Оказывается, и Сорокин не мог простить Пастернаку его стихотворения во славу Сталина: «За древней каменной стеной // живет не человек — деянье…» В моей памяти, как я уже писала, сохранилось всего восемь строк, два четверостишия. Сорокин цитирует стихотворение целиком, прибавив еще четыре заключительные строчки…
Тут, конечно, ключевая строчка: «Но он остался человеком». Злодей, тиран, убийца миллионов «остался человеком». Такое надо придумать.
Важно не только то, что Сорокин счел нужным припомнить покойному поэту стихотворение — хвалу Сталину. Не вынужденный стих-отписку, какие писали тогда
Важнее всего, пожалуй, когда и кем оно было цитировано в книге Сорокина — так сказать, антураж…

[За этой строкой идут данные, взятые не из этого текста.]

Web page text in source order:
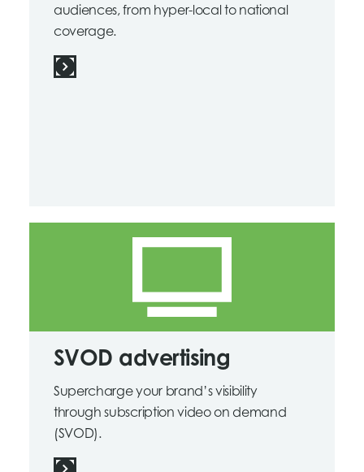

…Место действия — Россия, отгороженная от всего цивилизованного мира каменной стеной. В стране восстановлены правление, нравы, обычаи времен Ивана Грозного. Даже пишут там на кириллице. Во главе этой России Государь. Карательные органы — опричнина, которой ведает некий Батя, он же самый страшный и растленный из всех опричников.
В тот день опричники зверски убили «могучего князя» (олигарха?)… И, как водится, собираются вечером пировать в узком кругу… Впрочем, они и днем пировали, то есть накачивались каким-то особенно дорогим наркотиком, а теперь в ожидании «кокоши» — кокаиновой оргии и одновременно мужеложеского кругового совокупления — ведут назидательную беседу…
Спрашивают у Бати, кто написал на того «могучего князя» донос? Батя отвечает, что донос написал некий «Филька-рифмоплет», и объясняет, что «Филька — способный парень, будет на нас работать» и что он не только доносы сочиняет, но и славит Государя… После чего решает ознакомить избранных опричников с этим «Филькой».